Exercise details: Provide the count of lines below where "floor" occurs, with no other output.

Supplied data:
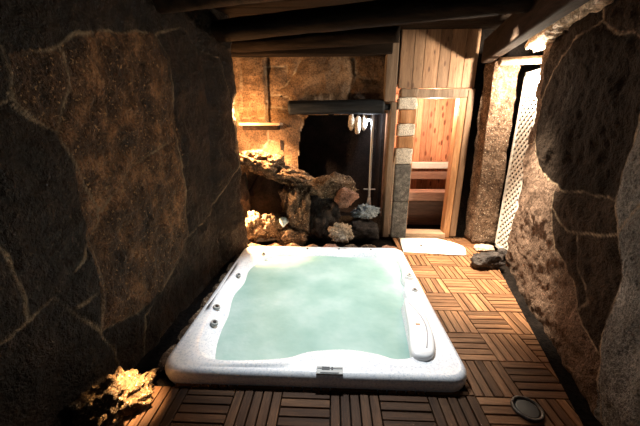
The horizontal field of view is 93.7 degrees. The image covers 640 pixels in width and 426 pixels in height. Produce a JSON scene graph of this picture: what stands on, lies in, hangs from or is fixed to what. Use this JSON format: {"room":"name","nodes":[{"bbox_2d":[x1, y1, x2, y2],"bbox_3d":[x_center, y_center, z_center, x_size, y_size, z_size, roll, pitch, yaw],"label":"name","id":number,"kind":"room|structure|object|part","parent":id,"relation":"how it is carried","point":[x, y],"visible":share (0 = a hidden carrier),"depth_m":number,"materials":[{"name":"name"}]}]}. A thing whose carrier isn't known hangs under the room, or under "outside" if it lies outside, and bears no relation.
{"room":"spa","nodes":[
{"label":"spa","id":0,"kind":"room"},
{"bbox_2d":[0,0,247,425],"bbox_3d":[-1.260,-0.215,1.709,0.377,2.800,5.711,1,17,4],"label":"wall","id":1,"kind":"structure","parent":0,"point":[121,172],"depth_m":1.83,"materials":[{"name":"stone"}]},
{"bbox_2d":[152,0,280,13],"bbox_3d":[0.210,-1.532,1.896,3.105,0.210,0.213,5,17,16],"label":"ceiling beam","id":2,"kind":"structure","parent":1,"relation":"attached to","point":[161,6],"depth_m":2.21,"materials":[{"name":"brown wood"}]},
{"bbox_2d":[240,172,249,217],"bbox_3d":[-1.139,-0.219,4.325,0.237,0.856,0.264,-10,19,-31],"label":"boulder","id":3,"kind":"object","parent":1,"relation":"attached to","point":[245,197],"visible":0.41,"depth_m":4.24,"materials":[{"name":"brown stone"}]},
{"bbox_2d":[210,0,532,42],"bbox_3d":[0.205,-1.784,2.740,2.980,0.227,0.214,5,17,16],"label":"ceiling beam","id":4,"kind":"structure","parent":1,"relation":"attached to","point":[374,13],"depth_m":2.63,"materials":[{"name":"brown wood"}]},
{"bbox_2d":[114,238,582,425],"bbox_3d":[0.561,1.139,1.909,3.478,0.034,5.443,1,17,2],"label":"deck","id":5,"kind":"object","parent":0,"point":[200,406],"visible":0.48,"depth_m":1.90,"materials":[{"name":"brown wood"}]},
{"bbox_2d":[165,246,466,392],"bbox_3d":[-0.008,1.069,2.987,2.014,0.811,2.089,1,17,2],"label":"hot tub","id":6,"kind":"object","parent":5,"relation":"in","point":[434,364],"visible":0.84,"depth_m":2.00,"materials":[{"name":"plastic"}]},
{"bbox_2d":[216,256,409,359],"bbox_3d":[0.034,0.797,2.902,1.724,0.001,1.810,1,17,2],"label":"water","id":7,"kind":"object","parent":6,"relation":"in","point":[285,306],"visible":0.95,"depth_m":2.67,"materials":[{"name":"green liquid"}]},
{"bbox_3d":[0.062,1.009,1.919,0.170,0.014,0.063,1,17,2],"label":"control panel","id":8,"kind":"part","parent":6,"relation":"part of","materials":[{"name":"grey plastic"}]},
{"bbox_3d":[0.916,0.654,3.079,0.104,0.035,0.104,1,17,2],"label":"valve knob","id":9,"kind":"part","parent":6,"relation":"part of","materials":[{"name":"plastic"}]},
{"bbox_3d":[0.768,0.876,2.330,0.181,0.055,0.720,3,17,11],"label":"armrest","id":10,"kind":"part","parent":6,"relation":"part of","materials":[{"name":"plastic"}]},
{"bbox_2d":[381,88,417,237],"bbox_3d":[1.101,-0.642,4.233,0.361,2.069,0.188,1,17,2],"label":"stone pier","id":11,"kind":"object","parent":5,"relation":"on","point":[397,176],"visible":1,"depth_m":4.15,"materials":[{"name":"grey stone"}]},
{"bbox_3d":[0.976,-0.568,4.273,0.099,1.904,0.159,1,17,2],"label":"post","id":12,"kind":"part","parent":11,"relation":"part of","materials":[{"name":"brown wood"}]},
{"bbox_2d":[399,238,465,255],"bbox_3d":[1.522,0.453,4.122,0.864,0.021,0.561,1,17,2],"label":"bath mat","id":13,"kind":"object","parent":5,"relation":"on","point":[408,245],"visible":1,"depth_m":4.08,"materials":[{"name":"white fabric"}]},
{"bbox_2d":[474,244,494,250],"bbox_3d":[2.207,0.461,4.013,0.292,0.068,0.196,1,17,2],"label":"stone","id":14,"kind":"object","parent":5,"relation":"on","point":[478,247],"visible":0.99,"depth_m":3.97,"materials":[{"name":"stone"}]},
{"bbox_2d":[470,251,505,268],"bbox_3d":[1.959,0.543,3.535,0.406,0.182,0.230,-2,17,-8],"label":"stone","id":15,"kind":"object","parent":5,"relation":"on","point":[490,259],"visible":1,"depth_m":3.46,"materials":[{"name":"stone"}]},
{"bbox_2d":[510,395,544,422],"bbox_3d":[1.226,1.155,1.774,0.170,0.016,0.170,1,17,2],"label":"floor light","id":16,"kind":"object","parent":5,"relation":"on","point":[526,410],"visible":1,"depth_m":1.77,"materials":[{"name":"metal"}]},
{"bbox_2d":[214,0,511,30],"bbox_3d":[0.590,-1.556,1.220,4.250,0.030,5.770,1,17,2],"label":"ceiling","id":17,"kind":"structure","parent":0,"point":[489,22],"depth_m":3.17,"materials":[{"name":"brown wood"}]},
{"bbox_2d":[134,224,602,425],"bbox_3d":[0.635,1.030,2.523,4.300,0.070,6.900,1,17,2],"label":"floor","id":18,"kind":"structure","parent":0,"point":[150,361],"depth_m":2.41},
{"bbox_2d":[65,366,159,425],"bbox_3d":[-1.218,1.066,1.771,0.436,0.288,0.481,1,17,2],"label":"boulder","id":19,"kind":"object","parent":18,"relation":"on","point":[121,393],"visible":0.99,"depth_m":1.70,"materials":[{"name":"beige stone"}]},
{"bbox_2d":[158,344,176,372],"bbox_3d":[-1.093,1.047,2.172,0.078,0.097,0.259,1,17,2],"label":"curb stone","id":20,"kind":"object","parent":18,"relation":"on","point":[167,353],"visible":0.59,"depth_m":2.11,"materials":[{"name":"grey stone"}]},
{"bbox_2d":[176,324,190,343],"bbox_3d":[-1.083,0.975,2.404,0.072,0.103,0.243,1,17,2],"label":"curb stone","id":21,"kind":"object","parent":18,"relation":"on","point":[183,331],"visible":0.38,"depth_m":2.36,"materials":[{"name":"stone"}]},
{"bbox_2d":[188,307,202,324],"bbox_3d":[-1.075,0.913,2.615,0.082,0.102,0.249,1,17,2],"label":"curb stone","id":22,"kind":"object","parent":18,"relation":"on","point":[195,315],"visible":0.45,"depth_m":2.56,"materials":[{"name":"grey stone"}]},
{"bbox_2d":[200,292,212,307],"bbox_3d":[-1.065,0.841,2.849,0.070,0.106,0.241,1,17,2],"label":"curb stone","id":23,"kind":"object","parent":18,"relation":"on","point":[209,295],"visible":0.41,"depth_m":2.81,"materials":[{"name":"grey stone"}]},
{"bbox_2d":[212,283,219,292],"bbox_3d":[-1.058,0.778,3.065,0.077,0.105,0.229,1,17,2],"label":"curb stone","id":24,"kind":"object","parent":18,"relation":"on","point":[216,285],"visible":0.37,"depth_m":3.01,"materials":[{"name":"grey stone"}]},
{"bbox_2d":[219,273,226,282],"bbox_3d":[-1.049,0.709,3.295,0.083,0.100,0.240,1,17,2],"label":"curb stone","id":25,"kind":"object","parent":18,"relation":"on","point":[224,274],"visible":0.5,"depth_m":3.23,"materials":[{"name":"stone"}]},
{"bbox_2d":[227,262,234,272],"bbox_3d":[-1.039,0.637,3.519,0.079,0.102,0.252,1,17,2],"label":"curb stone","id":26,"kind":"object","parent":18,"relation":"on","point":[230,265],"visible":0.51,"depth_m":3.46,"materials":[{"name":"stone"}]},
{"bbox_2d":[248,243,262,246],"bbox_3d":[-0.874,0.470,4.038,0.246,0.141,0.146,-4,17,-12],"label":"edging stone","id":27,"kind":"object","parent":18,"relation":"on","point":[250,244],"visible":0.27,"depth_m":4.00,"materials":[{"name":"beige stone"}]},
{"bbox_2d":[245,210,270,242],"bbox_3d":[-0.900,0.200,4.146,0.495,0.503,0.312,1,17,2],"label":"boulder","id":28,"kind":"object","parent":18,"relation":"on","point":[255,230],"visible":0.78,"depth_m":4.07,"materials":[{"name":"beige stone"}]},
{"bbox_2d":[249,175,284,237],"bbox_3d":[-0.714,-0.114,4.436,0.724,1.035,0.150,1,17,2],"label":"wall","id":29,"kind":"structure","parent":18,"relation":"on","point":[265,198],"depth_m":4.35,"materials":[{"name":"stone"}]},
{"bbox_2d":[275,227,307,246],"bbox_3d":[-0.386,0.346,4.154,0.455,0.314,0.251,1,17,2],"label":"boulder","id":30,"kind":"object","parent":18,"relation":"on","point":[286,236],"visible":0.81,"depth_m":4.08,"materials":[{"name":"brown stone"}]},
{"bbox_2d":[260,213,288,239],"bbox_3d":[-0.668,0.174,4.200,0.455,0.408,0.295,-6,17,-19],"label":"boulder","id":31,"kind":"object","parent":30,"relation":"on","point":[270,221],"visible":0.62,"depth_m":4.09,"materials":[{"name":"beige stone"}]},
{"bbox_2d":[279,217,288,227],"bbox_3d":[-0.486,0.126,4.059,0.110,0.162,0.104,-14,22,-39],"label":"crystal","id":32,"kind":"object","parent":31,"relation":"on","point":[283,221],"visible":1,"depth_m":4.03,"materials":[{"name":"stone"}]},
{"bbox_2d":[286,243,300,246],"bbox_3d":[-0.371,0.476,4.016,0.266,0.142,0.137,1,17,2],"label":"edging stone","id":33,"kind":"object","parent":18,"relation":"on","point":[290,244],"visible":0.25,"depth_m":3.99,"materials":[{"name":"beige stone"}]},
{"bbox_2d":[278,167,310,244],"bbox_3d":[-0.338,-0.086,4.199,0.483,1.116,0.501,1,17,2],"label":"boulder","id":34,"kind":"object","parent":18,"relation":"on","point":[296,202],"visible":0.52,"depth_m":4.05,"materials":[{"name":"brown stone"}]},
{"bbox_2d":[308,175,340,241],"bbox_3d":[0.055,-0.057,4.255,0.503,0.971,0.482,16,23,42],"label":"boulder","id":35,"kind":"object","parent":18,"relation":"on","point":[324,213],"visible":0.62,"depth_m":4.15,"materials":[{"name":"black stone"}]},
{"bbox_2d":[261,163,315,188],"bbox_3d":[-0.458,-0.542,4.156,0.930,0.430,0.547,1,17,2],"label":"boulder","id":36,"kind":"object","parent":35,"relation":"on","point":[287,175],"visible":0.7,"depth_m":4.00,"materials":[{"name":"brown stone"}]},
{"bbox_2d":[239,149,285,175],"bbox_3d":[-0.830,-0.682,4.059,0.722,0.364,0.560,7,18,22],"label":"boulder","id":37,"kind":"object","parent":36,"relation":"on","point":[260,162],"visible":0.91,"depth_m":3.89,"materials":[{"name":"brown stone"}]},
{"bbox_2d":[307,172,358,201],"bbox_3d":[0.058,-0.359,4.182,0.990,0.454,0.371,1,17,2],"label":"boulder","id":38,"kind":"object","parent":35,"relation":"on","point":[326,186],"visible":0.66,"depth_m":4.06,"materials":[{"name":"brown stone"}]},
{"bbox_2d":[334,187,358,208],"bbox_3d":[0.350,-0.212,4.110,0.326,0.306,0.269,-9,19,-28],"label":"boulder","id":39,"kind":"object","parent":38,"relation":"on","point":[345,197],"visible":0.99,"depth_m":4.01,"materials":[{"name":"brown stone"}]},
{"bbox_2d":[323,244,337,246],"bbox_3d":[0.148,0.486,3.990,0.251,0.139,0.146,1,17,2],"label":"edging stone","id":40,"kind":"object","parent":18,"relation":"on","point":[325,245],"visible":0.22,"depth_m":3.98,"materials":[{"name":"brown stone"}]},
{"bbox_2d":[327,222,353,243],"bbox_3d":[0.290,0.263,4.116,0.378,0.332,0.262,1,17,2],"label":"boulder","id":41,"kind":"object","parent":18,"relation":"on","point":[341,232],"visible":1,"depth_m":4.04,"materials":[{"name":"stone"}]},
{"bbox_2d":[344,244,357,247],"bbox_3d":[0.414,0.486,3.981,0.225,0.131,0.148,-4,17,-14],"label":"edging stone","id":42,"kind":"object","parent":18,"relation":"on","point":[349,245],"visible":0.28,"depth_m":3.96,"materials":[{"name":"stone"}]},
{"bbox_2d":[349,218,378,241],"bbox_3d":[0.613,0.249,4.355,0.507,0.377,0.315,1,17,2],"label":"boulder","id":43,"kind":"object","parent":18,"relation":"on","point":[364,230],"visible":0.8,"depth_m":4.25,"materials":[{"name":"black stone"}]},
{"bbox_2d":[350,203,380,219],"bbox_3d":[0.664,-0.016,4.318,0.463,0.256,0.268,1,17,2],"label":"boulder","id":44,"kind":"object","parent":43,"relation":"on","point":[365,211],"visible":1,"depth_m":4.28,"materials":[{"name":"stone"}]},
{"bbox_2d":[360,244,376,247],"bbox_3d":[0.644,0.484,3.978,0.238,0.148,0.142,1,17,2],"label":"edging stone","id":45,"kind":"object","parent":18,"relation":"on","point":[366,245],"visible":0.34,"depth_m":3.94,"materials":[{"name":"stone"}]},
{"bbox_2d":[381,245,396,248],"bbox_3d":[0.906,0.490,3.969,0.258,0.125,0.153,1,17,2],"label":"edging stone","id":46,"kind":"object","parent":18,"relation":"on","point":[384,246],"visible":0.3,"depth_m":3.93,"materials":[{"name":"beige stone"}]},
{"bbox_2d":[389,189,444,224],"bbox_3d":[1.853,-0.084,4.961,1.680,0.580,0.260,1,17,2],"label":"bench","id":47,"kind":"object","parent":18,"relation":"on","point":[425,206],"visible":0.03,"depth_m":4.90,"materials":[{"name":"brown wood"}]},
{"bbox_2d":[411,161,447,178],"bbox_3d":[1.867,-0.396,5.238,1.680,1.020,0.450,1,17,2],"label":"bench","id":48,"kind":"object","parent":18,"relation":"on","point":[415,164],"visible":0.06,"depth_m":4.95,"materials":[{"name":"brown wood"}]},
{"bbox_2d":[464,61,519,244],"bbox_3d":[2.276,-0.713,4.021,0.407,2.360,0.301,1,17,2],"label":"stone pillar","id":49,"kind":"structure","parent":18,"relation":"on","point":[496,108],"depth_m":3.90,"materials":[{"name":"brown stone"}]},
{"bbox_2d":[481,0,589,62],"bbox_3d":[1.733,-1.597,2.429,0.120,0.260,2.546,4,17,13],"label":"beam","id":50,"kind":"structure","parent":49,"relation":"on","point":[518,28],"depth_m":2.48,"materials":[{"name":"brown wood"}]},
{"bbox_2d":[498,55,542,65],"bbox_3d":[2.221,-1.665,3.276,0.493,0.092,0.082,2,17,7],"label":"log","id":51,"kind":"object","parent":50,"relation":"attached to","point":[522,60],"visible":0.84,"depth_m":3.25,"materials":[{"name":"beige wood"}]},
{"bbox_2d":[497,248,506,256],"bbox_3d":[2.345,0.504,3.827,0.144,0.120,0.116,1,17,2],"label":"stone","id":52,"kind":"object","parent":18,"relation":"on","point":[500,250],"visible":0.67,"depth_m":3.80,"materials":[{"name":"beige stone"}]},
{"bbox_2d":[232,30,538,236],"bbox_3d":[0.772,-0.972,4.242,4.201,2.810,0.254,0,17,0],"label":"wall","id":53,"kind":"structure","parent":0,"point":[260,82],"depth_m":4.07,"materials":[{"name":"stone"}]},
{"bbox_2d":[239,123,282,129],"bbox_3d":[-0.804,-1.191,4.127,0.550,0.095,0.280,1,17,2],"label":"ledge shelf","id":54,"kind":"object","parent":53,"relation":"attached to","point":[246,126],"visible":0.99,"depth_m":4.05,"materials":[{"name":"brown wood"}]},
{"bbox_2d":[231,43,392,56],"bbox_3d":[-0.130,-2.087,3.833,2.080,0.140,0.160,1,17,2],"label":"ceiling beam","id":55,"kind":"structure","parent":53,"relation":"attached to","point":[386,48],"depth_m":3.77,"materials":[{"name":"brown wood"}]},
{"bbox_2d":[383,39,399,101],"bbox_3d":[0.915,-1.854,3.859,0.150,0.800,0.120,1,17,2],"label":"post","id":56,"kind":"object","parent":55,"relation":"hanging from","point":[391,60],"visible":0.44,"depth_m":3.83,"materials":[{"name":"brown wood"}]},
{"bbox_2d":[231,25,399,52],"bbox_3d":[-0.140,-2.058,3.581,2.115,0.183,0.180,4,17,12],"label":"ceiling beam","id":57,"kind":"structure","parent":53,"relation":"attached to","point":[388,34],"depth_m":3.48,"materials":[{"name":"brown wood"}]},
{"bbox_2d":[280,95,384,215],"bbox_3d":[0.183,-0.837,4.650,1.490,1.800,0.600,1,17,2],"label":"wall niche","id":58,"kind":"object","parent":53,"relation":"in","point":[327,145],"visible":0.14,"depth_m":4.84,"materials":[{"name":"stone"}]},
{"bbox_2d":[288,99,389,114],"bbox_3d":[0.271,-1.424,4.031,1.401,0.198,0.190,1,17,2],"label":"log","id":59,"kind":"object","parent":53,"relation":"attached to","point":[357,106],"visible":1,"depth_m":3.96,"materials":[{"name":"black wood"}]},
{"bbox_2d":[348,114,367,133],"bbox_3d":[0.537,-1.270,4.254,0.277,0.305,0.080,1,17,2],"label":"hanging ornament","id":60,"kind":"object","parent":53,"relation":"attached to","point":[357,122],"depth_m":4.23,"materials":[{"name":"stone"}]},
{"bbox_2d":[364,114,374,204],"bbox_3d":[0.729,-0.696,4.315,0.170,1.400,0.090,1,17,2],"label":"pipe","id":61,"kind":"object","parent":53,"relation":"attached to","point":[369,189],"visible":0.85,"depth_m":4.30,"materials":[{"name":"metal"}]},
{"bbox_2d":[398,29,481,88],"bbox_3d":[1.518,-1.970,3.846,0.974,0.690,0.050,1,17,2],"label":"wood paneling","id":62,"kind":"structure","parent":53,"relation":"in","point":[429,58],"depth_m":3.82,"materials":[{"name":"beige wood"}]},
{"bbox_2d":[405,89,474,237],"bbox_3d":[1.631,-0.636,4.253,0.760,2.080,0.200,1,17,2],"label":"door frame","id":63,"kind":"structure","parent":62,"relation":"attached to","point":[464,103],"depth_m":4.15,"materials":[{"name":"orange wood"}]},
{"bbox_3d":[1.631,-1.580,3.973,0.760,0.110,0.140,1,17,2],"label":"head frame","id":64,"kind":"part","parent":63,"relation":"part of","materials":[{"name":"beige wood"}]},
{"bbox_2d":[379,95,455,215],"bbox_3d":[1.882,-0.850,4.868,1.869,2.100,1.160,1,17,2],"label":"wall","id":65,"kind":"structure","parent":0,"point":[434,117],"depth_m":5.24,"materials":[{"name":"brown wood"}]},
{"bbox_2d":[396,84,471,94],"bbox_3d":[1.862,-1.868,4.556,1.830,0.030,1.160,1,17,2],"label":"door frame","id":66,"kind":"structure","parent":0,"point":[397,89],"depth_m":4.23,"materials":[{"name":"brown wood"}]},
{"bbox_2d":[505,50,543,237],"bbox_3d":[2.784,-0.883,3.839,0.050,2.750,0.580,1,17,2],"label":"wall","id":67,"kind":"structure","parent":0,"point":[538,66],"depth_m":4.00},
{"bbox_2d":[505,0,639,425],"bbox_3d":[1.825,-0.076,1.242,0.720,2.800,5.012,6,18,20],"label":"wall","id":68,"kind":"structure","parent":0,"point":[573,254],"depth_m":2.04,"materials":[{"name":"brown stone"}]},
{"bbox_2d":[494,69,540,249],"bbox_3d":[2.419,-0.548,3.677,0.024,2.200,0.369,1,17,2],"label":"lattice panel","id":69,"kind":"object","parent":68,"relation":"attached to","point":[500,230],"visible":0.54,"depth_m":3.66,"materials":[{"name":"white paint"}]},
{"bbox_2d":[524,0,613,52],"bbox_3d":[2.006,-1.580,2.368,0.226,0.236,1.898,5,17,17],"label":"trim","id":70,"kind":"structure","parent":68,"relation":"attached to","point":[538,42],"depth_m":2.52,"materials":[{"name":"stone"}]}
]}

Exercise output: 2